Today we have highlighted the plight of a young Kiwi expat in Australia looking to come home. But she has a degenerative disease alleviated by a new drug that Australia funds and New Zealand does not.

Natalie Edwards, 16, will need to come home to go to university because she would be charged overseas student fees to study in Australia where she has been, with her family, for six years.

She is in a terrible bind, denied affordable tertiary education on one side of the Tasman, denied affordable medicine she needs on the other.


New Zealanders cannot do much to change Australia's treatment of our expats but we can do something to change drug funding here.

Many marched to Parliament last week demanding access to new medicines not funded by Pharmac. More than 17,000 New Zealanders have signed petitions to Parliament.

MPs now have no less than eight petitions in front of them, asking for 26 treatments for six diseases. One petition is for the drug Spinraza that would slow, not cure, Edwards' spinal muscular atrophy.

It would be irresponsible to publicise these cases without addressing the other side of the coin. Health funds are finite, every dollar spent on one drug is a dollar that cannot be spent on others.

And newly developed drugs cost a fortune. Spinraza injections cost around $1 million in the first year alone.
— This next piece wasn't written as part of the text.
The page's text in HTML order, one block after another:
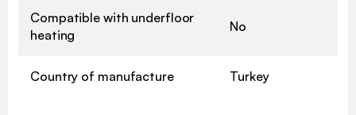
Compatible with underfloor
heating
No
Country of manufacture Turkey

Pharmac does well to ensure its fund provides medicines that offer the most benefit overall. It has deferred a decision on Spinraza pending the outcome of two clinical trials.

The Government is being asked to set up a second fund for giving New Zealanders early access to new and emerging drugs. Pharmac's board chairman, Steve Maharey, supports the idea.

But an early access fund would also be finite. Criteria would be needed.


We would still be faced with heart-rending appeals for drugs that missed the cut and we would continue to wonder why remedies funded for comparable countries are denied here. It may never seem fair.